I will spend the 2025–2026 academic year as an Environmental Fellow at the Harvard University Center for the Environment, before joining the Yale School of the Environment as an assistant professor in July 2026.
Redistribution in Environmental Permit Markets: Transfers and Efficiency Costs with Trade Restrictions
Regulators often impose trade restrictions in environmental permit markets, lowering gains from trade in order to redistribute to groups that do not directly benefit from permit trade, such as labor in regulated firms. I evaluate the efficiency and distributional impacts of two common trade restrictions in Iceland’s fisheries permit market: segmented trading by firm size and individual production requirements. Using detailed harvest and permit trading data linked to administrative records on worker employment and earnings, I conduct a difference-in-differences analysis showing that permit trade increases the harvest share of productive boats by 15 percentage points, shifts income from lower- to higher-income workers, and reduces aggregate labor demand by 12%. I further demonstrate that the trade restrictions, designed to counteract these labor impacts, are binding and lower productivity. To quantify the trade-offs from each restriction, I develop a model of fishery production and permit trading to simulate profits, labor demand, and worker earnings in permit market equilibria without the restrictions. The comparison reveals distinct benefits for each restriction: Per dollar of foregone profit, segmentation increases labor demand 20 times more than the production requirement, while the production requirement redistributes 14% more income to low-income workers than segmentation. Implementing both restrictions creates more jobs and higher-paying ones and even outperforms the production requirement alone.

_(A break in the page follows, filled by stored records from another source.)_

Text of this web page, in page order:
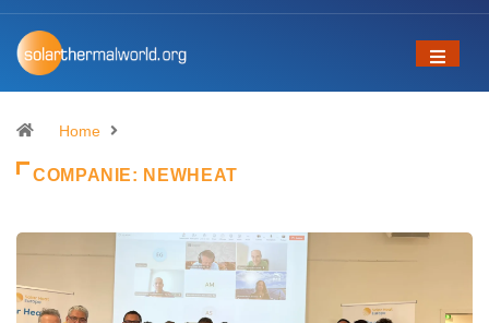
Home
COMPANIE: NEWHEAT
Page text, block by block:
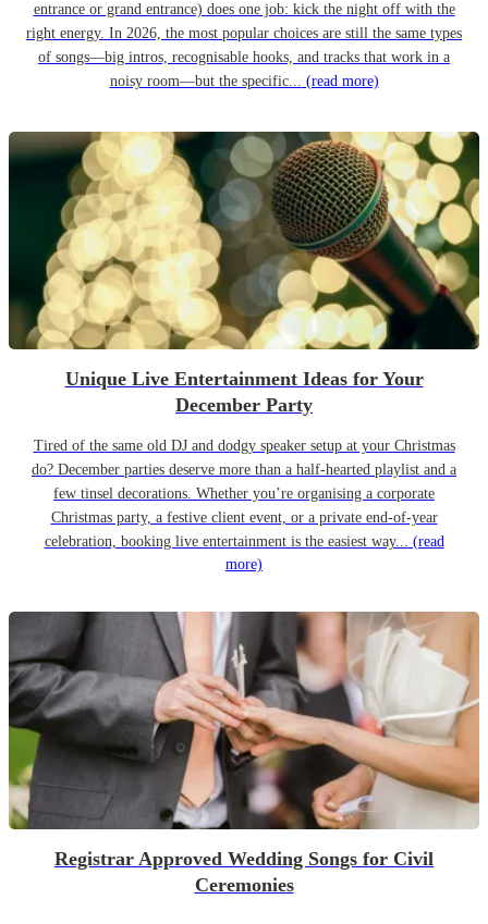
entrance or grand entrance) does one job: kick the night off with the
right energy. In 2026, the most popular choices are still the same types
of songs—big intros, recognisable hooks, and tracks that work in a
noisy room—but the specific... (read more)
Unique Live Entertainment Ideas for Your
December Party
Tired of the same old DJ and dodgy speaker setup at your Christmas
do? December parties deserve more than a half-hearted playlist and a
few tinsel decorations. Whether you’re organising a corporate
Christmas party, a festive client event, or a private end-of-year
celebration, booking live entertainment is the easiest way... (read
more)
Registrar Approved Wedding Songs for Civil
Ceremonies
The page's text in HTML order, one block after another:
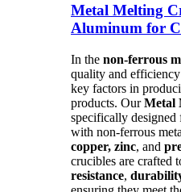
Metal Melting
Aluminum for
In the non-ferrous
quality and
key factors in
products. OurMetal
specifically
with non-ferrous
copper, zinc, and
crucibles are crafted
resistance,
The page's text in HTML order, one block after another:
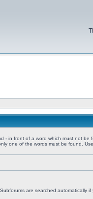
- in front of a word which must not be
one of the words must be found.
are searched automatically if
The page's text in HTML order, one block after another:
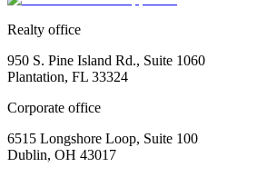
Realty office
950 S. Pine Island Rd., Suite 1060
Plantation, FL 33324
Corporate office
6515 Longshore Loop, Suite 100
Dublin, OH 43017
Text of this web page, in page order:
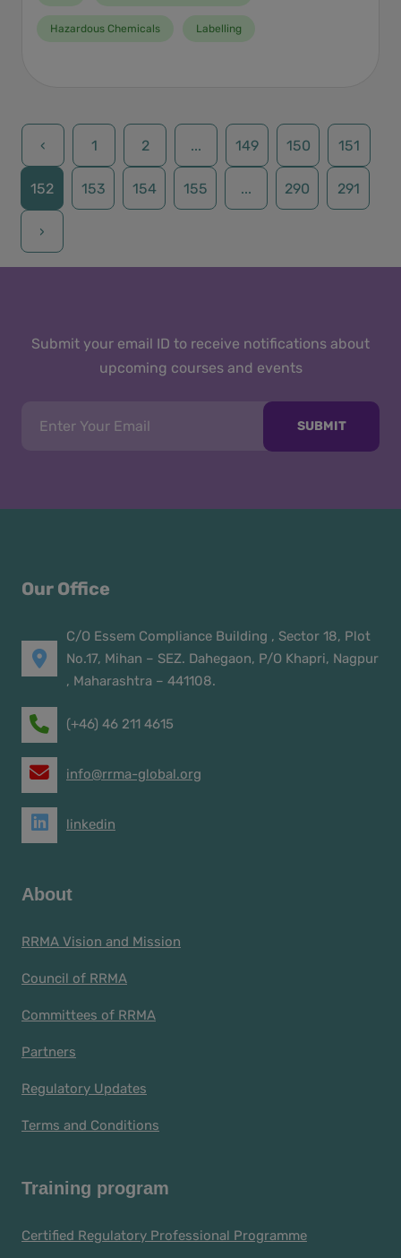
Hazardous Chemicals Labelling
‹ 1 2 ... 149 150 151
152 153 154 155 ... 290 291
›
Submit your email ID to receive notifications about
upcoming courses and events
SUBMIT
Our Office
C/O Essem Compliance Building , Sector 18, Plot
No.17, Mihan – SEZ. Dahegaon, P/O Khapri, Nagpur
, Maharashtra – 441108.
(+46) 46 211 4615
info@rrma-global.org
linkedin
About
RRMA Vision and Mission
Council of RRMA
Committees of RRMA
Partners
Regulatory Updates
Terms and Conditions
Training program
Certified Regulatory Professional Programme
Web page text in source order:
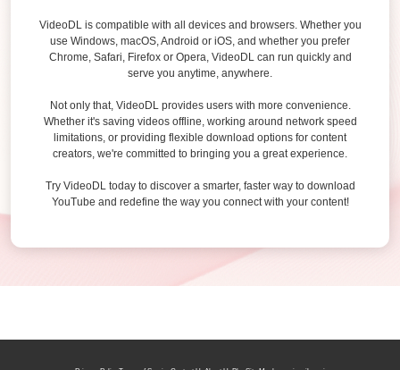
VideoDL is compatible with all devices and browsers. Whether you
use Windows, macOS, Android or iOS, and whether you prefer
Chrome, Safari, Firefox or Opera, VideoDL can run quickly and
serve you anytime, anywhere.
Not only that, VideoDL provides users with more convenience.
Whether it's saving videos offline, working around network speed
limitations, or providing flexible download options for content
creators, we're committed to bringing you a great experience.
Try VideoDL today to discover a smarter, faster way to download
YouTube and redefine the way you connect with your content!
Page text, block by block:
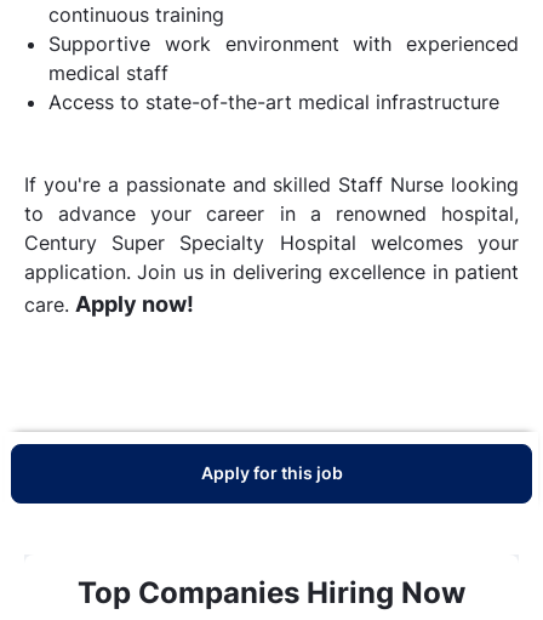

Additionality and Asymmetric Information in Environmental Markets: Evidence from Conservation Auctions
Market mechanisms aim to reduce environmental degradation at low cost, but they are undermined when participants' conservation actions are not marginal to the incentive — or "additional" — as the lowest-cost participants may not offer the highest social value. We investigate this challenge in the Conservation Reserve Program’s auction mechanism for ecosystem services, linking bids to satellite-derived land use. Three-quarters of marginal auction winners are not additional. The heterogeneity in counterfactual land use introduces adverse selection. We develop a model of bidding and additionality to quantify welfare implications. Alternative auctions increase efficiency by using scoring rules that incorporate expected land use impacts.
How, What, and Where to Regulate: Instrument Choice in Spatial Environmental Policies
Environmental regulators face a fundamental choice: to control harmful activity through output prices (e.g., taxes), fixed quantities (e.g., caps), or input-based constraints (e.g., effort limits). These decisions must often be made under ecological and economic uncertainty. We develop a conceptual and empirical framework comparing these instruments when shocks affect both the productivity of effort and output prices. Output price instruments offer maximal flexibility, input constraints offer selective flexibility, and quantity caps are rigid. The optimal policy depends on the steepness of marginal shadow costs and the correlation of shocks. Applying our framework to the U.S. Atlantic sea scallop fishery, we use vessel-level data and a stylized simulation to compare instruments. We find that price instruments maximize aggregate value but concentrate benefits and risk overharvesting. Input-based instruments provide a middle ground—trading off efficiency for equity and limited flexibility in the face of shocks. Our results rationalize real-world policy designs and have broad relevance for climate, water, and pollution policy.